For tool integration, we will use Tavily Search, an advanced web search engine that provides relevant context directly in response to user queries, avoiding unnecessary descriptions, URLs, and irrelevant parameters.

agent = Agent(
    model = Gemini(id="gemini-2.0-flash-exp"),
    tools = [TavilyTools()],
    markdown=True,
    system_prompt = SYSTEM_PROMPT,
    instructions = INSTRUCTIONS
)

Step 5: Multimodal – Understanding the Image

With the Agent components now in place, the next step is to provide user input. This can be done in two ways: either by passing the image path or the URL, along with a user prompt specifying what information needs to be extracted from the provided image.

Approach: 1 Using Image Path

Multimodal - Understanding the Image
agent.print_response(
    "Analyze the product image",
    images = ["images/bournvita.jpg"],
    stream=True
)

Output:

Approach: 2 Using URL

agent.print_response(
    "Analyze the product image",
    images = ["https://beardo.in/cdn/shop/products/9_2ba7ece4-0372-4a34-8040-5dc40c89f103.jpg?v=1703589764&width=1946"],
    stream=True
)

Output:

beardo

Step 6: Develop the Web App using Streamlit

Now that we know how to execute the Multimodal Agent, let’s build the UI part using Streamlit. 

import streamlit as st
from PIL import Image
from io import BytesIO
from tempfile import NamedTemporaryFile

st.title("🔍 Product Ingredient Analyzer")

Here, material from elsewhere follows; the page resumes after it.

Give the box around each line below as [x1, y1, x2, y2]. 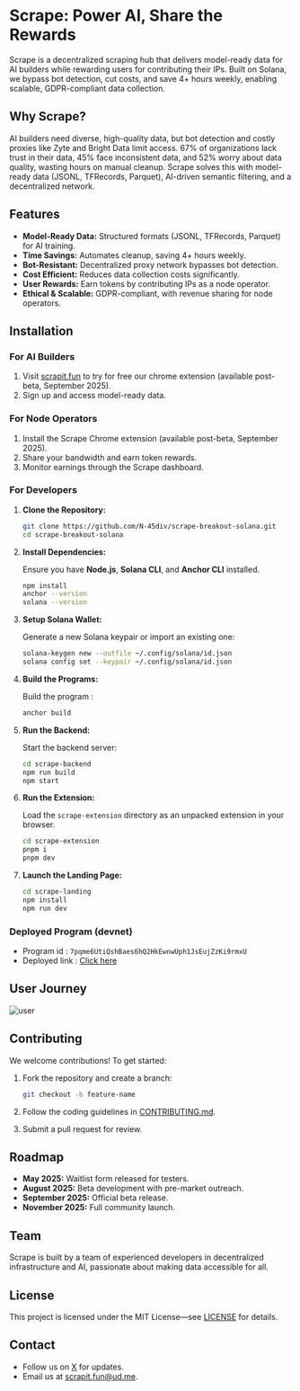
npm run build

To optimize performance, define the Agent inference under a cached function. The cache decorator helps improve efficiency by reusing the Agent instance.

Since we are using Streamlit, which refreshes the entire page after each event loop or widget trigger, adding st.cache_resource ensures the function is not refreshed and saves it in the cache.

@st.cache_resource
def get_agent():
    return Agent(
        model=Gemini(id="gemini-2.0-flash-exp"),
        system_prompt=SYSTEM_PROMPT,
        instructions=INSTRUCTIONS,
        tools=[TavilyTools(api_key=os.getenv("TAVILY_API_KEY"))],
        markdown=True,
    )

When a new image path is provided by the user, the analyze_image function runs and executes the Agent object defined in get_agent. For real-time capture and the option to upload images, the uploaded file needs to be saved temporarily for processing.

The image is stored in a temporary file, and once the execution is completed, the temporary file is deleted to free up resources. This can be done using the NamedTemporaryFile function from the tempfile library. 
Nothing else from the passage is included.